DATA:

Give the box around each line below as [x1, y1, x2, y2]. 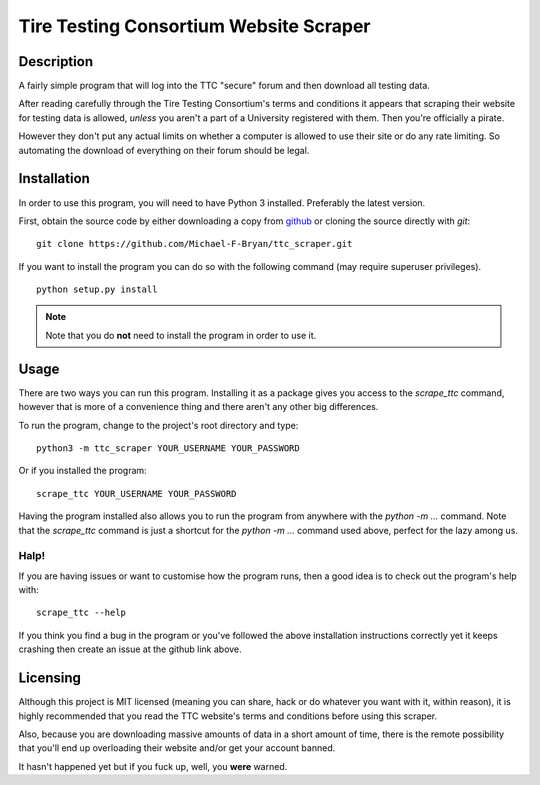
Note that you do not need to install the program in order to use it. [45, 329, 317, 341]
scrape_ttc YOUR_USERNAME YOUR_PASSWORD [36, 488, 237, 499]
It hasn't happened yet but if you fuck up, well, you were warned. [18, 760, 288, 772]
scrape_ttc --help [36, 607, 127, 619]
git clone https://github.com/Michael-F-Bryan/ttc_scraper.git [36, 238, 353, 250]
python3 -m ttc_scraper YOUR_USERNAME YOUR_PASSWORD [36, 442, 300, 454]
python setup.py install [36, 284, 158, 295]
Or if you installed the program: [18, 465, 147, 477]

WHAT YOU WILL DO: Transcribe the whole listing, character for character, but not its images.

EXERCISE ANSWER:
Give the box around each line below as [x1, y1, x2, y2]. 
Note that you do not need to install the program in order to use it. [45, 329, 317, 341]
scrape_ttc YOUR_USERNAME YOUR_PASSWORD [36, 488, 237, 499]
It hasn't happened yet but if you fuck up, well, you were warned. [18, 760, 288, 772]
scrape_ttc --help [36, 607, 127, 619]
git clone https://github.com/Michael-F-Bryan/ttc_scraper.git [36, 238, 353, 250]
python3 -m ttc_scraper YOUR_USERNAME YOUR_PASSWORD [36, 442, 300, 454]
python setup.py install [36, 284, 158, 295]
Or if you installed the program: [18, 465, 147, 477]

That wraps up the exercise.